▶ **Provided material**
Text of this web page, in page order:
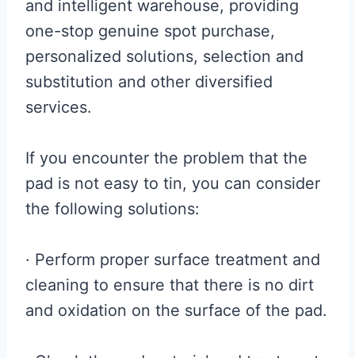
and intelligent warehouse, providing
one-stop genuine spot purchase,
personalized solutions, selection and
substitution and other diversified
services.
If you encounter the problem that the
pad is not easy to tin, you can consider
the following solutions:
· Perform proper surface treatment and
cleaning to ensure that there is no dirt
and oxidation on the surface of the pad.
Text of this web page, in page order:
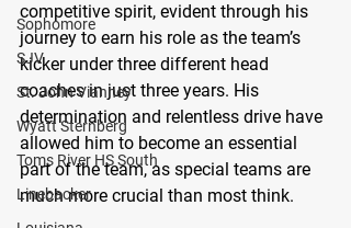
Sophomore
SJV
St. John Vianney
Wyatt Sternberg
Toms River HS South
Linebacker
competitive spirit, evident through his
journey to earn his role as the team’s
kicker under three different head
coaches in just three years. His
determination and relentless drive have
allowed him to become an essential
part of the team, as special teams are
much more crucial than most think.
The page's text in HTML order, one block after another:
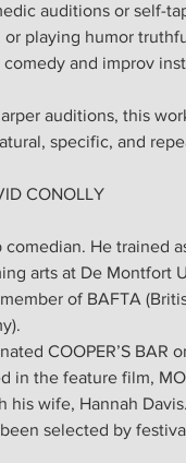
auditions or self-
or playing humor
and improv
auditions, this
specific, and
CONOLLY
He trained
arts at De Montfort
of BAFTA
COOPER’S BAR
in the feature film,
wife, Hannah
selected by
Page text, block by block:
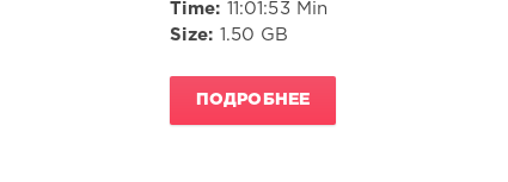
Time: 11:01:53 Min
Size: 1.50 GB
ПОДРОБНЕЕ
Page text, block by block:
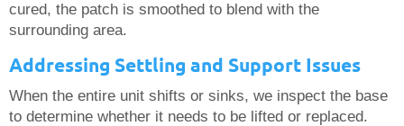
cured, the patch is smoothed to blend with the
surrounding area.
Addressing Settling and Support Issues
When the entire unit shifts or sinks, we inspect the base
to determine whether it needs to be lifted or replaced.
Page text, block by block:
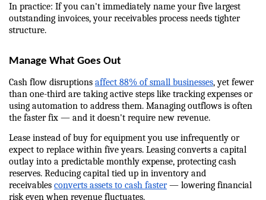
In practice: If you can't immediately name your five largest
outstanding invoices, your receivables process needs tighter
structure.
Manage What Goes Out
Cash flow disruptions affect 88% of small businesses, yet fewer
than one-third are taking active steps like tracking expenses or
using automation to address them. Managing outflows is often
the faster fix — and it doesn't require new revenue.
Lease instead of buy for equipment you use infrequently or
expect to replace within five years. Leasing converts a capital
outlay into a predictable monthly expense, protecting cash
reserves. Reducing capital tied up in inventory and
receivables converts assets to cash faster — lowering financial
risk even when revenue fluctuates.
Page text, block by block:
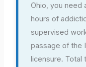
Ohio, you need
hours of
supervised
passage of the
licensure. Total
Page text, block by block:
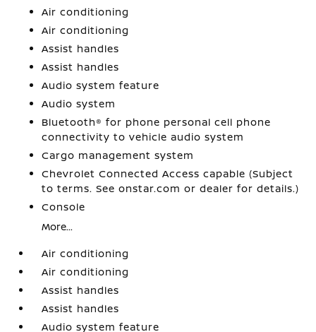
Air conditioning
Air conditioning
Assist handles
Assist handles
Audio system feature
Audio system
Bluetooth® for phone personal cell phone
connectivity to vehicle audio system
Cargo management system
Chevrolet Connected Access capable (Subject
to terms. See onstar.com or dealer for details.)
Console
More...
Air conditioning
Air conditioning
Assist handles
Assist handles
Audio system feature
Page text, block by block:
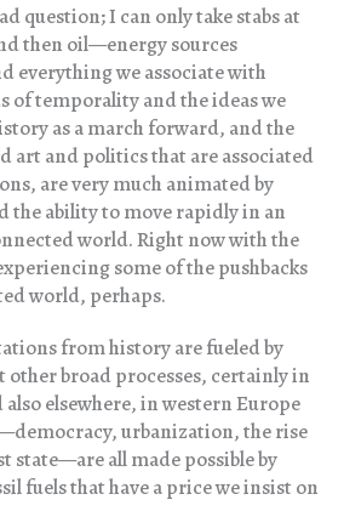
question; I can only take stabs at
then oil—energy sources
everything we associate with
of temporality and the ideas we
as a march forward, and the
art and politics that are associated
are very much animated by
the ability to move rapidly in an
world. Right now with the
some of the pushbacks
world, perhaps.
from history are fueled by
other broad processes, certainly in
elsewhere, in western Europe
urbanization, the rise
state—are all made possible by
fuels that have a price we insist on
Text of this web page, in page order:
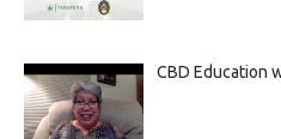
CBD Education
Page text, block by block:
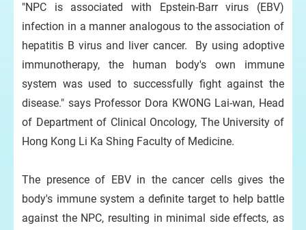
"NPC is associated with Epstein-Barr virus (EBV)
infection in a manner analogous to the association of
hepatitis B virus and liver cancer. By using adoptive
immunotherapy, the human body's own immune
system was used to successfully fight against the
disease." says Professor Dora KWONG Lai-wan, Head
of Department of Clinical Oncology, The University of
Hong Kong Li Ka Shing Faculty of Medicine.
The presence of EBV in the cancer cells gives the
body's immune system a definite target to help battle
against the NPC, resulting in minimal side effects, as
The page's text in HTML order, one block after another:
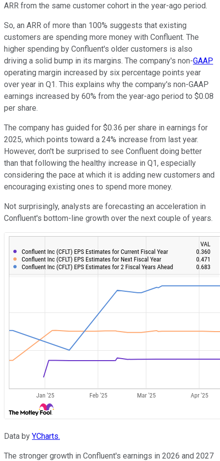
ARR from the same customer cohort in the year-ago period.
So, an ARR of more than 100% suggests that existing
customers are spending more money with Confluent. The
higher spending by Confluent's older customers is also
driving a solid bump in its margins. The company's non-GAAP
operating margin increased by six percentage points year
over year in Q1. This explains why the company's non-GAAP
earnings increased by 60% from the year-ago period to $0.08
per share.
The company has guided for $0.36 per share in earnings for
2025, which points toward a 24% increase from last year.
However, don't be surprised to see Confluent doing better
than that following the healthy increase in Q1, especially
considering the pace at which it is adding new customers and
encouraging existing ones to spend more money.
Not surprisingly, analysts are forecasting an acceleration in
Confluent's bottom-line growth over the next couple of years.
Data by YCharts.
The stronger growth in Confluent's earnings in 2026 and 2027

▶ **Exercise requirements**
Take every record and copy it word for word, dropping the pictures.

▶ **Expected output**
Text of this web page, in page order:
and intelligent warehouse, providing
one-stop genuine spot purchase,
personalized solutions, selection and
substitution and other diversified
services.
If you encounter the problem that the
pad is not easy to tin, you can consider
the following solutions:
· Perform proper surface treatment and
cleaning to ensure that there is no dirt
and oxidation on the surface of the pad.
Text of this web page, in page order:
Sophomore
SJV
St. John Vianney
Wyatt Sternberg
Toms River HS South
Linebacker
competitive spirit, evident through his
journey to earn his role as the team’s
kicker under three different head
coaches in just three years. His
determination and relentless drive have
allowed him to become an essential
part of the team, as special teams are
much more crucial than most think.
The page's text in HTML order, one block after another:
auditions or self-
or playing humor
and improv
auditions, this
specific, and
CONOLLY
He trained
arts at De Montfort
of BAFTA
COOPER’S BAR
in the feature film,
wife, Hannah
selected by
Page text, block by block:
Time: 11:01:53 Min
Size: 1.50 GB
ПОДРОБНЕЕ
Page text, block by block:
cured, the patch is smoothed to blend with the
surrounding area.
Addressing Settling and Support Issues
When the entire unit shifts or sinks, we inspect the base
to determine whether it needs to be lifted or replaced.
Page text, block by block:
In practice: If you can't immediately name your five largest
outstanding invoices, your receivables process needs tighter
structure.
Manage What Goes Out
Cash flow disruptions affect 88% of small businesses, yet fewer
than one-third are taking active steps like tracking expenses or
using automation to address them. Managing outflows is often
the faster fix — and it doesn't require new revenue.
Lease instead of buy for equipment you use infrequently or
expect to replace within five years. Leasing converts a capital
outlay into a predictable monthly expense, protecting cash
reserves. Reducing capital tied up in inventory and
receivables converts assets to cash faster — lowering financial
risk even when revenue fluctuates.
Page text, block by block:
Ohio, you need
hours of
supervised
passage of the
licensure. Total
Page text, block by block:
Air conditioning
Air conditioning
Assist handles
Assist handles
Audio system feature
Audio system
Bluetooth® for phone personal cell phone
connectivity to vehicle audio system
Cargo management system
Chevrolet Connected Access capable (Subject
to terms. See onstar.com or dealer for details.)
Console
More...
Air conditioning
Air conditioning
Assist handles
Assist handles
Audio system feature
Page text, block by block:
question; I can only take stabs at
then oil—energy sources
everything we associate with
of temporality and the ideas we
as a march forward, and the
art and politics that are associated
are very much animated by
the ability to move rapidly in an
world. Right now with the
some of the pushbacks
world, perhaps.
from history are fueled by
other broad processes, certainly in
elsewhere, in western Europe
urbanization, the rise
state—are all made possible by
fuels that have a price we insist on
Text of this web page, in page order:
CBD Education
Page text, block by block:
"NPC is associated with Epstein-Barr virus (EBV)
infection in a manner analogous to the association of
hepatitis B virus and liver cancer. By using adoptive
immunotherapy, the human body's own immune
system was used to successfully fight against the
disease." says Professor Dora KWONG Lai-wan, Head
of Department of Clinical Oncology, The University of
Hong Kong Li Ka Shing Faculty of Medicine.
The presence of EBV in the cancer cells gives the
body's immune system a definite target to help battle
against the NPC, resulting in minimal side effects, as
The page's text in HTML order, one block after another:
ARR from the same customer cohort in the year-ago period.
So, an ARR of more than 100% suggests that existing
customers are spending more money with Confluent. The
higher spending by Confluent's older customers is also
driving a solid bump in its margins. The company's non-GAAP
operating margin increased by six percentage points year
over year in Q1. This explains why the company's non-GAAP
earnings increased by 60% from the year-ago period to $0.08
per share.
The company has guided for $0.36 per share in earnings for
2025, which points toward a 24% increase from last year.
However, don't be surprised to see Confluent doing better
than that following the healthy increase in Q1, especially
considering the pace at which it is adding new customers and
encouraging existing ones to spend more money.
Not surprisingly, analysts are forecasting an acceleration in
Confluent's bottom-line growth over the next couple of years.
Data by YCharts.
The stronger growth in Confluent's earnings in 2026 and 2027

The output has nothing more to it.